What to produce: Please find the line that holds "Page text, block" below and reproduce it, along with every line after it through the end, exactly and without pictures.

____________________

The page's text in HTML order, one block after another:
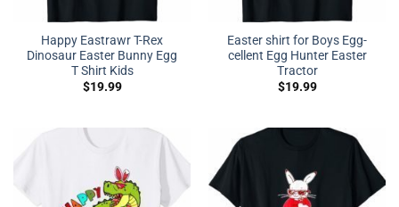
Happy Eastrawr T-Rex
Dinosaur Easter Bunny Egg
T Shirt Kids
$19.99
Easter shirt for Boys Egg-
cellent Egg Hunter Easter
Tractor
$19.99
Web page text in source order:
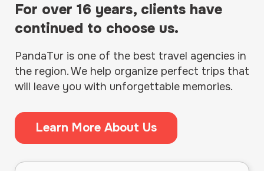
For over 16 years, clients have
continued to choose us.
PandaTur is one of the best travel agencies in
the region. We help organize perfect trips that
will leave you with unforgettable memories.
Learn More About Us
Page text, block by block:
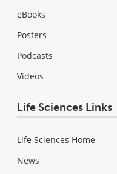
eBooks
Posters
Podcasts
Videos
Life Sciences Links
Life Sciences Home
News
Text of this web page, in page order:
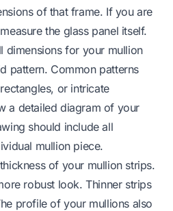
of that frame. If you are
the glass panel itself.
dimensions for your mullion
pattern. Common patterns
or intricate
a detailed diagram of your
should include all
mullion piece.
of your mullion strips.
robust look. Thinner strips
profile of your mullions also

____________________

Response to this exercise:
Page text, block by block:
eBooks
Posters
Podcasts
Videos
Life Sciences Links
Life Sciences Home
News
Text of this web page, in page order:
of that frame. If you are
the glass panel itself.
dimensions for your mullion
pattern. Common patterns
or intricate
a detailed diagram of your
should include all
mullion piece.
of your mullion strips.
robust look. Thinner strips
profile of your mullions also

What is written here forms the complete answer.